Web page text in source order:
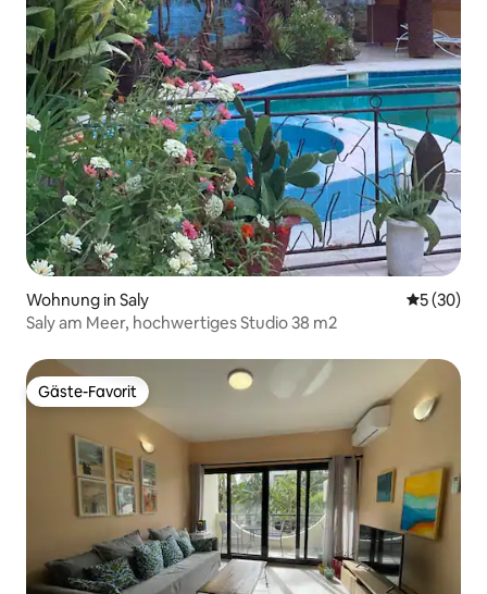
Wohnung in Saly
5 (30)
Saly am Meer, hochwertiges Studio 38 m2
Gäste-Favorit
Gäste-Favorit
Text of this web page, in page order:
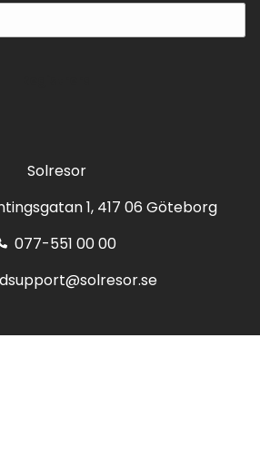
Solresor
1, 417 06 Göteborg
077-551 00 00
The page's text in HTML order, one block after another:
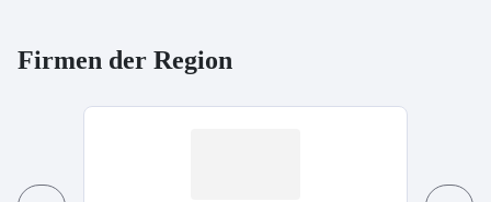
Firmen der Region
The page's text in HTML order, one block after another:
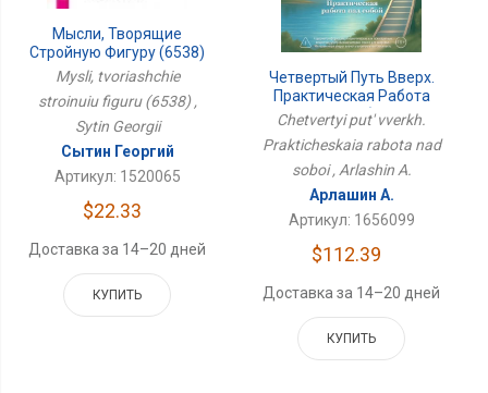
Мысли, Творящие
Стройную Фигуру (6538)
Mysli, tvoriashchie
stroinuiu figuru (6538) ,
Sytin Georgii
Сытин Георгий
Артикул: 1520065
$22.33
Доставка за 14–20 дней
КУПИТЬ
Четвертый Путь Вверх.
Практическая Работа
Над Собой
Chetvertyi put' vverkh.
Prakticheskaia rabota nad
soboi , Arlashin A.
Арлашин А.
Артикул: 1656099
$112.39
Доставка за 14–20 дней
КУПИТЬ
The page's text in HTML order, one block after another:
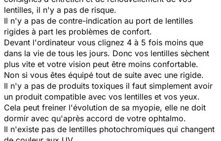
lentilles, il n'y a pas de risque.
Il n'y a pas de contre-indication au port de lentilles
rigides à part les problèmes de confort.
Devant l'ordinateur vous clignez 4 à 5 fois moins que
dans la vie de tous les jours. Donc vos lentilles sèchent
plus vite et votre vision peut être moins confortable.
Non si vous êtes équipé tout de suite avec une rigide.
Il n'y a pas de produits toxiques il faut simplement avoir
un produit compatible avec vos lentilles et vos yeux.
Cela peut freiner l'évolution de sa myopie, elle ne doit
dormir avec qu'après accord de votre ophtalmo.
Il n'existe pas de lentilles photochromiques qui changent
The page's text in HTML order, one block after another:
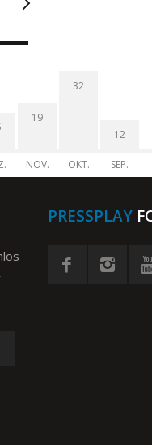
19
NOV.
32
OKT.
12
SEP.
PRESSPLAY
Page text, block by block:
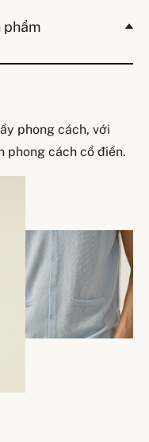
phẩm
phong cách, với
phong cách cổ điển.
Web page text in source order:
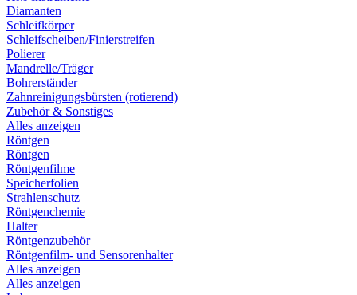
Diamanten
Schleifkörper
Schleifscheiben/Finierstreifen
Polierer
Mandrelle/Träger
Bohrerständer
Zahnreinigungsbürsten (rotierend)
Zubehör & Sonstiges
Alles anzeigen
Röntgen
Röntgen
Röntgenfilme
Speicherfolien
Strahlenschutz
Röntgenchemie
Halter
Röntgenzubehör
Röntgenfilm- und Sensorenhalter
Alles anzeigen
Alles anzeigen
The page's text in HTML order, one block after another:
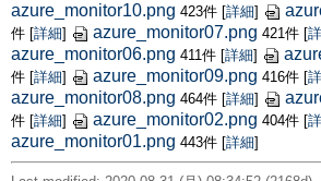
azure_monitor10.png 423件 [詳細]
件 [詳細] azure_monitor07.png 421件 [
azure_monitor06.png 411件 [詳細]
件 [詳細] azure_monitor09.png 416件 [
azure_monitor08.png 464件 [詳細]
件 [詳細] azure_monitor02.png 404件 [
azure_monitor01.png 443件 [詳細]
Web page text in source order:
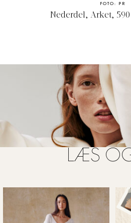
FOTO: PR
Nederdel, Arket, 590
LÆS
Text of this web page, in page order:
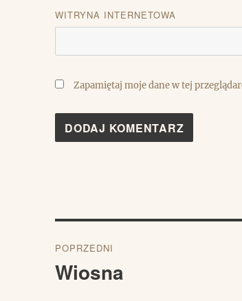
WITRYNA INTERNETOWA
Zapamiętaj moje dane w tej
wpisu
POPRZEDNI
Poprzedni
Wiosna
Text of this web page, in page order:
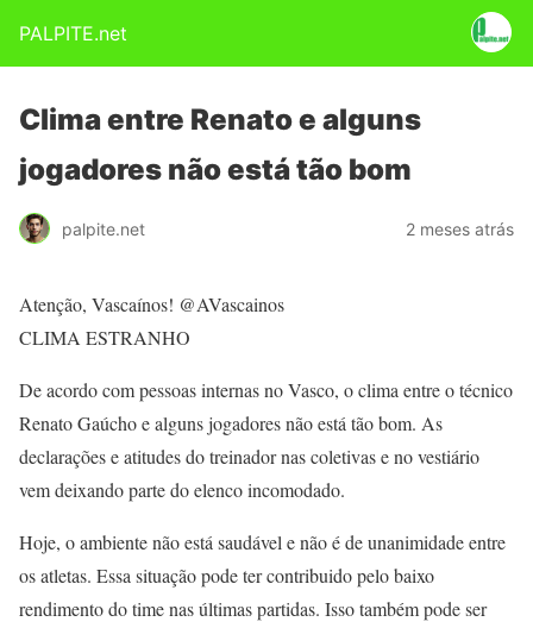
PALPITE.net
Clima entre Renato e alguns
jogadores não está tão bom
palpite.net 2 meses atrás
Atenção, Vascaínos! @AVascainos
CLIMA ESTRANHO
De acordo com pessoas internas no Vasco, o clima entre o técnico
Renato Gaúcho e alguns jogadores não está tão bom. As
declarações e atitudes do treinador nas coletivas e no vestiário
vem deixando parte do elenco incomodado.
Hoje, o ambiente não está saudável e não é de unanimidade entre
os atletas. Essa situação pode ter contribuido pelo baixo
rendimento do time nas últimas partidas. Isso também pode ser
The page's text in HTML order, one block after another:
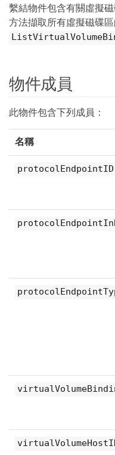
繫結物件包含有關虛擬
方法擷取所有虛擬磁碟
物件成員
此物件包含下列成員：
名稱
protocolEndpointID
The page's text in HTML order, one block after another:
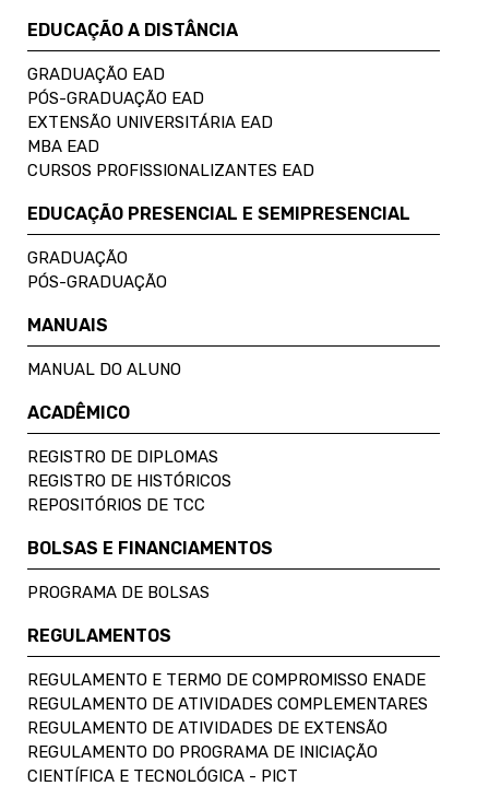
EDUCAÇÃO A DISTÂNCIA
GRADUAÇÃO EAD
PÓS-GRADUAÇÃO EAD
EXTENSÃO UNIVERSITÁRIA EAD
MBA EAD
CURSOS PROFISSIONALIZANTES EAD
EDUCAÇÃO PRESENCIAL E SEMIPRESENCIAL
GRADUAÇÃO
PÓS-GRADUAÇÃO
MANUAIS
MANUAL DO ALUNO
ACADÊMICO
REGISTRO DE DIPLOMAS
REGISTRO DE HISTÓRICOS
REPOSITÓRIOS DE TCC
BOLSAS E FINANCIAMENTOS
PROGRAMA DE BOLSAS
REGULAMENTOS
REGULAMENTO E TERMO DE COMPROMISSO ENADE
REGULAMENTO DE ATIVIDADES COMPLEMENTARES
REGULAMENTO DE ATIVIDADES DE EXTENSÃO
REGULAMENTO DO PROGRAMA DE INICIAÇÃO
CIENTÍFICA E TECNOLÓGICA - PICT
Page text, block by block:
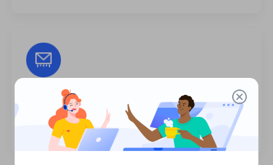
Phiên không giới hạn
Không có giới hạn về số lần sử dụng hoặc
tần suất gọi proxy.
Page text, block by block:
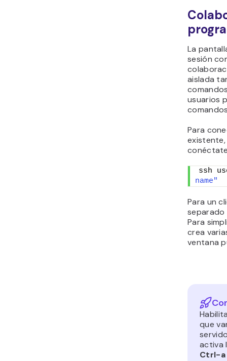
La
sesión
aislada
usuarios
Para
existente,
ssh
name"
Para un
separado
Para
crea
ventana
que
activa
Ctrl-a
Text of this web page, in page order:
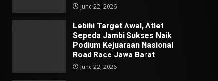
June 22, 2026
Lebihi Target Awal, Atlet
Sepeda Jambi Sukses Naik
Podium Kejuaraan Nasional
Road Race Jawa Barat
June 22, 2026
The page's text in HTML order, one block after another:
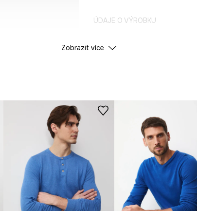
ÚDAJE O VÝROBKU
Barva
Výrobce
Zobrazit více

-=-=-=-=-

ABOUT THIS TASK: The reply has to reproduce every line above verbatim and contain no pictures.

YOUR RESPONSE:
Web page text in source order:
Wohnung in Saly
5 (30)
Saly am Meer, hochwertiges Studio 38 m2
Gäste-Favorit
Gäste-Favorit
Text of this web page, in page order:
Solresor
1, 417 06 Göteborg
077-551 00 00
The page's text in HTML order, one block after another:
Firmen der Region
The page's text in HTML order, one block after another:
Мысли, Творящие
Стройную Фигуру (6538)
Mysli, tvoriashchie
stroinuiu figuru (6538) ,
Sytin Georgii
Сытин Георгий
Артикул: 1520065
$22.33
Доставка за 14–20 дней
КУПИТЬ
Четвертый Путь Вверх.
Практическая Работа
Над Собой
Chetvertyi put' vverkh.
Prakticheskaia rabota nad
soboi , Arlashin A.
Арлашин А.
Артикул: 1656099
$112.39
Доставка за 14–20 дней
КУПИТЬ
The page's text in HTML order, one block after another:
lentilles, il n'y a pas de risque.
Il n'y a pas de contre-indication au port de lentilles
rigides à part les problèmes de confort.
Devant l'ordinateur vous clignez 4 à 5 fois moins que
dans la vie de tous les jours. Donc vos lentilles sèchent
plus vite et votre vision peut être moins confortable.
Non si vous êtes équipé tout de suite avec une rigide.
Il n'y a pas de produits toxiques il faut simplement avoir
un produit compatible avec vos lentilles et vos yeux.
Cela peut freiner l'évolution de sa myopie, elle ne doit
dormir avec qu'après accord de votre ophtalmo.
Il n'existe pas de lentilles photochromiques qui changent
The page's text in HTML order, one block after another:
19
NOV.
32
OKT.
12
SEP.
PRESSPLAY
Page text, block by block:
phẩm
phong cách, với
phong cách cổ điển.
Web page text in source order:
Diamanten
Schleifkörper
Schleifscheiben/Finierstreifen
Polierer
Mandrelle/Träger
Bohrerständer
Zahnreinigungsbürsten (rotierend)
Zubehör & Sonstiges
Alles anzeigen
Röntgen
Röntgen
Röntgenfilme
Speicherfolien
Strahlenschutz
Röntgenchemie
Halter
Röntgenzubehör
Röntgenfilm- und Sensorenhalter
Alles anzeigen
Alles anzeigen
The page's text in HTML order, one block after another:
azure_monitor10.png 423件 [詳細]
件 [詳細] azure_monitor07.png 421件 [
azure_monitor06.png 411件 [詳細]
件 [詳細] azure_monitor09.png 416件 [
azure_monitor08.png 464件 [詳細]
件 [詳細] azure_monitor02.png 404件 [
azure_monitor01.png 443件 [詳細]
Web page text in source order:
FOTO: PR
Nederdel, Arket, 590
LÆS
Text of this web page, in page order:
WITRYNA INTERNETOWA
Zapamiętaj moje dane w tej
wpisu
POPRZEDNI
Poprzedni
Wiosna
Text of this web page, in page order:
PALPITE.net
Clima entre Renato e alguns
jogadores não está tão bom
palpite.net 2 meses atrás
Atenção, Vascaínos! @AVascainos
CLIMA ESTRANHO
De acordo com pessoas internas no Vasco, o clima entre o técnico
Renato Gaúcho e alguns jogadores não está tão bom. As
declarações e atitudes do treinador nas coletivas e no vestiário
vem deixando parte do elenco incomodado.
Hoje, o ambiente não está saudável e não é de unanimidade entre
os atletas. Essa situação pode ter contribuido pelo baixo
rendimento do time nas últimas partidas. Isso também pode ser
The page's text in HTML order, one block after another:
繫結物件包含有關虛擬
方法擷取所有虛擬磁碟
物件成員
此物件包含下列成員：
名稱
protocolEndpointID
The page's text in HTML order, one block after another:
EDUCAÇÃO A DISTÂNCIA
GRADUAÇÃO EAD
PÓS-GRADUAÇÃO EAD
EXTENSÃO UNIVERSITÁRIA EAD
MBA EAD
CURSOS PROFISSIONALIZANTES EAD
EDUCAÇÃO PRESENCIAL E SEMIPRESENCIAL
GRADUAÇÃO
PÓS-GRADUAÇÃO
MANUAIS
MANUAL DO ALUNO
ACADÊMICO
REGISTRO DE DIPLOMAS
REGISTRO DE HISTÓRICOS
REPOSITÓRIOS DE TCC
BOLSAS E FINANCIAMENTOS
PROGRAMA DE BOLSAS
REGULAMENTOS
REGULAMENTO E TERMO DE COMPROMISSO ENADE
REGULAMENTO DE ATIVIDADES COMPLEMENTARES
REGULAMENTO DE ATIVIDADES DE EXTENSÃO
REGULAMENTO DO PROGRAMA DE INICIAÇÃO
CIENTÍFICA E TECNOLÓGICA - PICT
Page text, block by block:
Phiên không giới hạn
Không có giới hạn về số lần sử dụng hoặc
tần suất gọi proxy.
Page text, block by block:
La
sesión
aislada
usuarios
Para
existente,
ssh
name"
Para un
separado
Para
crea
ventana
que
activa
Ctrl-a
Text of this web page, in page order:
June 22, 2026
Lebihi Target Awal, Atlet
Sepeda Jambi Sukses Naik
Podium Kejuaraan Nasional
Road Race Jawa Barat
June 22, 2026
The page's text in HTML order, one block after another:
ÚDAJE O VÝROBKU
Barva
Výrobce
Zobrazit více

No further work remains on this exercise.